"Attention ... the Failure of the Nashville dam is imminent. Please evacuate your home at this time. If you are in the grey box, you need [to] evacuate now!" said the Washington County Emergency Management Agency on its Facebook account.
As stated by officials, the Nashville City Reservoir Dam "has been overtopped with flood waters."
"The Red Cross has been activated," officials said in a separate post, adding that a shelter was being used in Nashville's West Walnut Street.
Nashville, located in Washington County, around 50 miles southeast of St. Louis has a population of around 3,100. The entire county – population slightly under 14,000 – was under a flash flood warning at the time the evacuation was called, according to the National Weather Service (NWS).
Officials also said between two to six inches of rain had fallen in the area over the past 24 hours before the evacuation order, and additional totals of 0.3 inches to one inch were possible for the warned area while adding that "life-threatening" flooding was ongoing. (Related: Montecito, California evacuated ahead of second wave of storms bringing rain, wind, flooding and mudslides.)
"Flash flooding is ongoing. Illinois State Police reported I-64 closed in both directions between mile markers 50 and 61," the NWS said.
Alex Haglund, a spokesperson with the Washington County Emergency Management Agency (EMA), told local news outlet KSDK-TV on July 16 that a secondary dam on the reservoir had failed.
Haglund noted that evacuation orders were able to reach 299 phones in Nashville and the nearby areas. Residents of at least 200 homes were able to evacuate to a nearby church.

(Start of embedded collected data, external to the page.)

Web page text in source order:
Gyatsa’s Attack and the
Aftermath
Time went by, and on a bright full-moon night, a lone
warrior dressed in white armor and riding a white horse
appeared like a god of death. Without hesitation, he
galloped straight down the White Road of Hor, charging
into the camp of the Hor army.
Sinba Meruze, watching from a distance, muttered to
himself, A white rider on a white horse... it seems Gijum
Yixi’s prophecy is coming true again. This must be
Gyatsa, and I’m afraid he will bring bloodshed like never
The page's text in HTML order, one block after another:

Many Nashville residents outside the evacuation area at the time of the order, including Haglund himself, were advised to remain outside the area.

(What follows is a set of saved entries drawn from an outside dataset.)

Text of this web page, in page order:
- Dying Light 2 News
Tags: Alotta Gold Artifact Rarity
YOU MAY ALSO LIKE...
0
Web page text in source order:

The Army Corps of Engineers later examined the dam for safety with the use of a drone, the Washington County EMA said in an updated statement.

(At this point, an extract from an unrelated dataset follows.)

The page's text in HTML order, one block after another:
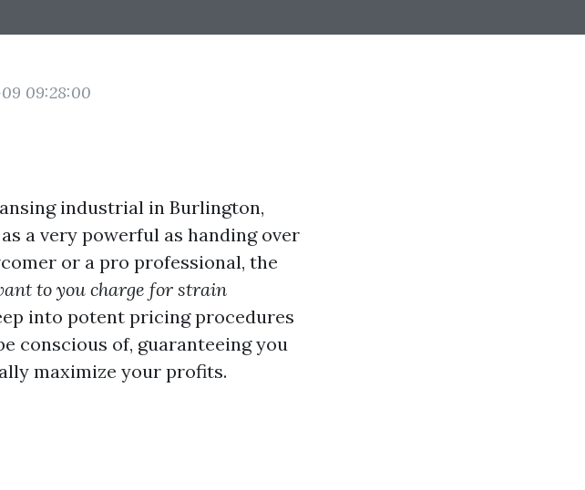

Authorities allowed residents who evacuated their homes to return on the night of July 16 after an inspection determined that the Nashville Reservoir Dam was safe.
"At this time, without further rain, the immediate safety concern has passed. The secondary dam reacted as designed, helping prevent a full dam failure," the agency stated. It added that repairs will have to be completed soon to "maintain the integrity of the dam."
"Currently, we have a lot of other flooding that's not related to the dam, and that has made it so that there are no major road routes that are consistently accessible in our county," Haglund stated.
During the emergency, the county activated Red Cross assistance and established an evacuation center at a church, while emergency management worked to repair the dam. No injuries have been reported, but county officials cited considerable property damage from the flooding.
Footage from Nashville shows cars inundated by floodwaters, and water creeping up and into homes and other buildings. Those who had to evacuate sometimes had to wade through waist-deep waters. One woman had to be rescued from her home due to mobility issues.
A flood watch warning stayed in effect through July 17.
The rainfall that affected the area was one of a series of storms that swept across the state and was part of a bigger system that caused tornadoes and tornado warnings in other areas, including in Chicago and in Des Moines, Iowa.